- _Your instructions_: Nothing but the lines from the first line of the records through the line with "What led to the Universal Stylus Initiative" should be output, exactly as written and free of pictures.

- _Record set_:
'''
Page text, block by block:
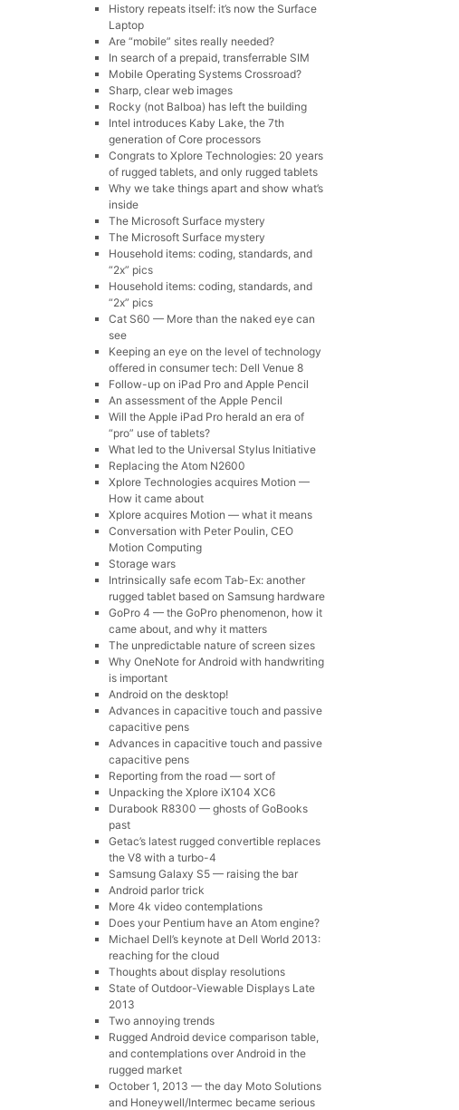
History repeats itself: it’s now the Surface
Laptop
Are “mobile” sites really needed?
In search of a prepaid, transferrable SIM
Mobile Operating Systems Crossroad?
Sharp, clear web images
Rocky (not Balboa) has left the building
Intel introduces Kaby Lake, the 7th
generation of Core processors
Congrats to Xplore Technologies: 20 years
of rugged tablets, and only rugged tablets
Why we take things apart and show what’s
inside
The Microsoft Surface mystery
The Microsoft Surface mystery
Household items: coding, standards, and
“2x” pics
Household items: coding, standards, and
“2x” pics
Cat S60 — More than the naked eye can
see
Keeping an eye on the level of technology
offered in consumer tech: Dell Venue 8
Follow-up on iPad Pro and Apple Pencil
An assessment of the Apple Pencil
Will the Apple iPad Pro herald an era of
“pro” use of tablets?
What led to the Universal Stylus Initiative
Replacing the Atom N2600
Xplore Technologies acquires Motion —
How it came about
Xplore acquires Motion — what it means
Conversation with Peter Poulin, CEO
Motion Computing
Storage wars
Intrinsically safe ecom Tab-Ex: another
rugged tablet based on Samsung hardware
GoPro 4 — the GoPro phenomenon, how it
came about, and why it matters
The unpredictable nature of screen sizes
Why OneNote for Android with handwriting
is important
Android on the desktop!
Advances in capacitive touch and passive
capacitive pens
Advances in capacitive touch and passive
capacitive pens
Reporting from the road — sort of
Unpacking the Xplore iX104 XC6
Durabook R8300 — ghosts of GoBooks
past
Getac’s latest rugged convertible replaces
the V8 with a turbo-4
Samsung Galaxy S5 — raising the bar
Android parlor trick
More 4k video contemplations
Does your Pentium have an Atom engine?
Michael Dell’s keynote at Dell World 2013:
reaching for the cloud
Thoughts about display resolutions
State of Outdoor-Viewable Displays Late
2013
Two annoying trends
Rugged Android device comparison table,
and contemplations over Android in the
rugged market
October 1, 2013 — the day Moto Solutions
and Honeywell/Intermec became serious
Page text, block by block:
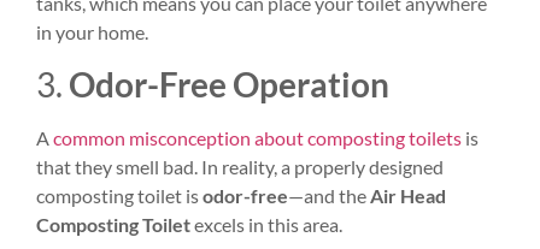
in your home.
3. Odor-Free Operation
A common misconception about composting toilets is
that they smell bad. In reality, a properly designed
composting toilet isodor-free—and the Air Head
Composting Toiletexcels in this area.
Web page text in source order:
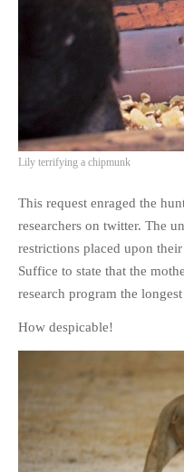
Lily terrifying a chipmunk
This request enraged the
researchers on twitter. The
restrictions placed upon
Suffice to state that the
research program the
How despicable!
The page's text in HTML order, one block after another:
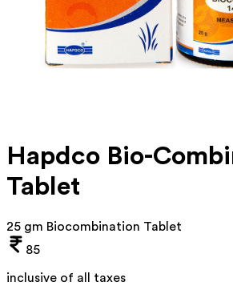
Hapdco Bio-
Tablet
25 gm Biocombination Tablet
85
inclusive of all taxes
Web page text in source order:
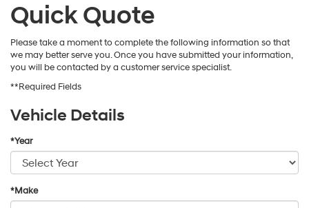
Quick Quote
Please take a moment to complete the following information so that
we may better serve you. Once you have submitted your information,
you will be contacted by a customer service specialist.
**Required Fields
Vehicle Details
*Year
*Make
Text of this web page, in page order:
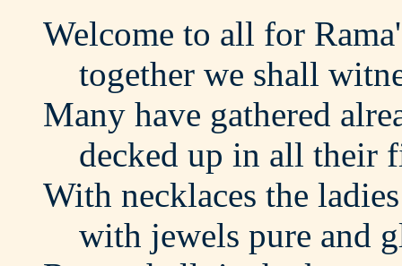
Welcome to all for
together we shall
Many have gathered
decked up in all their
With necklaces the
with jewels pure and
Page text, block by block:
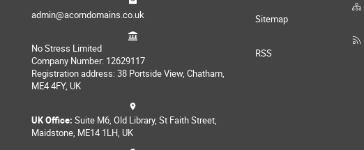
admin@acorndomains.co.uk
No Stress Limited
Company Number: 12629117
Registration address: 38 Portside View, Chatham,
ME4 4FY, UK
UK Office: Suite M6, Old Library, St Faith Street,
Maidstone, ME14 1LH, UK
Sitemap
RSS
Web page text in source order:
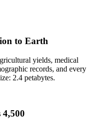
to Earth
yields, medical
records, and every
2.4 petabytes.
4,500
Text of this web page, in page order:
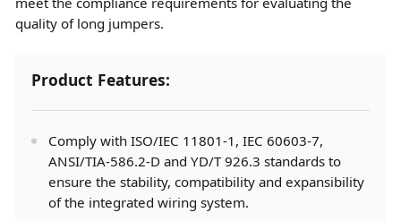
quality of long jumpers.
Product Features:
Comply with ISO/IEC 11801-1, IEC 60603-7,
ANSI/TIA-586.2-D and YD/T 926.3 standards to
ensure the stability, compatibility and expansibility
of the integrated wiring system.
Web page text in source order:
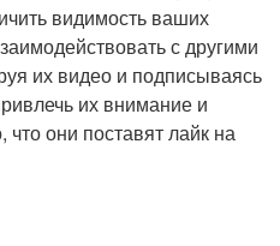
'''
- _Solution to this problem_:
Page text, block by block:
History repeats itself: it’s now the Surface
Laptop
Are “mobile” sites really needed?
In search of a prepaid, transferrable SIM
Mobile Operating Systems Crossroad?
Sharp, clear web images
Rocky (not Balboa) has left the building
Intel introduces Kaby Lake, the 7th
generation of Core processors
Congrats to Xplore Technologies: 20 years
of rugged tablets, and only rugged tablets
Why we take things apart and show what’s
inside
The Microsoft Surface mystery
The Microsoft Surface mystery
Household items: coding, standards, and
“2x” pics
Household items: coding, standards, and
“2x” pics
Cat S60 — More than the naked eye can
see
Keeping an eye on the level of technology
offered in consumer tech: Dell Venue 8
Follow-up on iPad Pro and Apple Pencil
An assessment of the Apple Pencil
Will the Apple iPad Pro herald an era of
“pro” use of tablets?
What led to the Universal Stylus Initiative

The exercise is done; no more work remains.